▸ TASK STATEMENT: Copy out the full data exactly as given; pictures should not be included.

▸ TASK INPUT:
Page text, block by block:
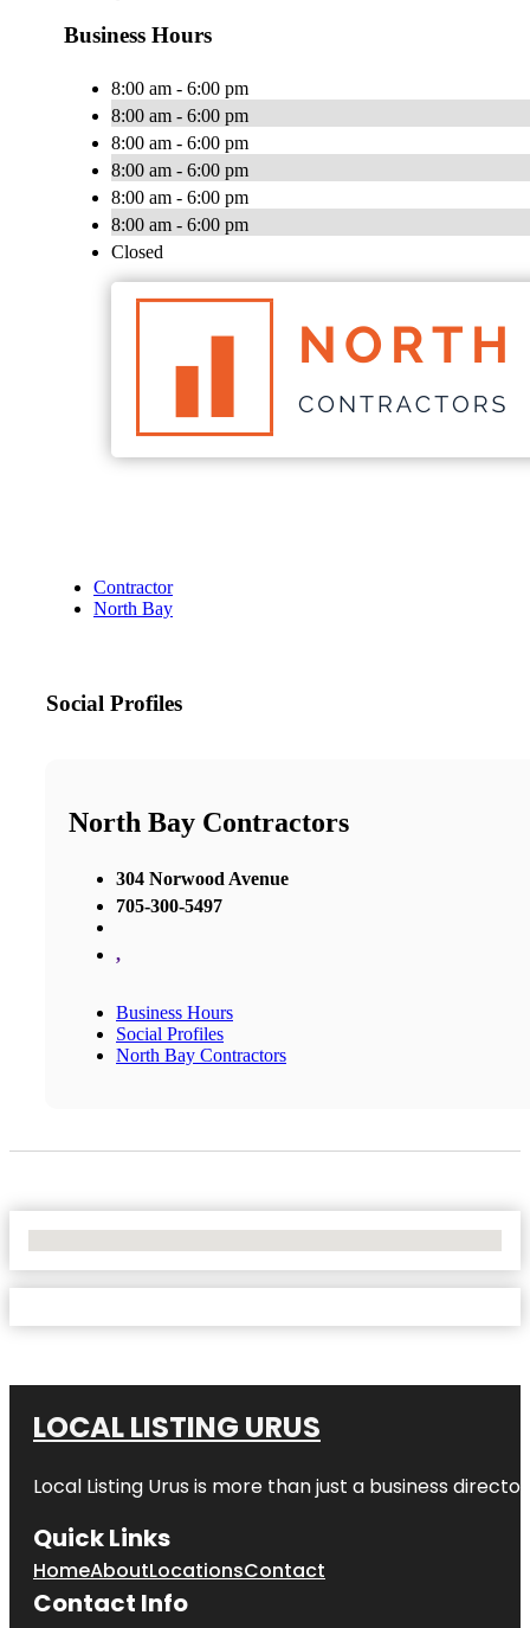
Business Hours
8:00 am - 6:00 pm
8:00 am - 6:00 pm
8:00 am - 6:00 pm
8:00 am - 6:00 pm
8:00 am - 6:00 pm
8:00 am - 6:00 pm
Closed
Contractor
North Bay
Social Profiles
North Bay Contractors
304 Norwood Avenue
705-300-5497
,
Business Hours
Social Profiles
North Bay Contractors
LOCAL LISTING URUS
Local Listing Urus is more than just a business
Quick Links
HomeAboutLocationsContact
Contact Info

▸ RESPONSE TO THIS EXERCISE:
Page text, block by block:
Business Hours
8:00 am - 6:00 pm
8:00 am - 6:00 pm
8:00 am - 6:00 pm
8:00 am - 6:00 pm
8:00 am - 6:00 pm
8:00 am - 6:00 pm
Closed
Contractor
North Bay
Social Profiles
North Bay Contractors
304 Norwood Avenue
705-300-5497
,
Business Hours
Social Profiles
North Bay Contractors
LOCAL LISTING URUS
Local Listing Urus is more than just a business
Quick Links
HomeAboutLocationsContact
Contact Info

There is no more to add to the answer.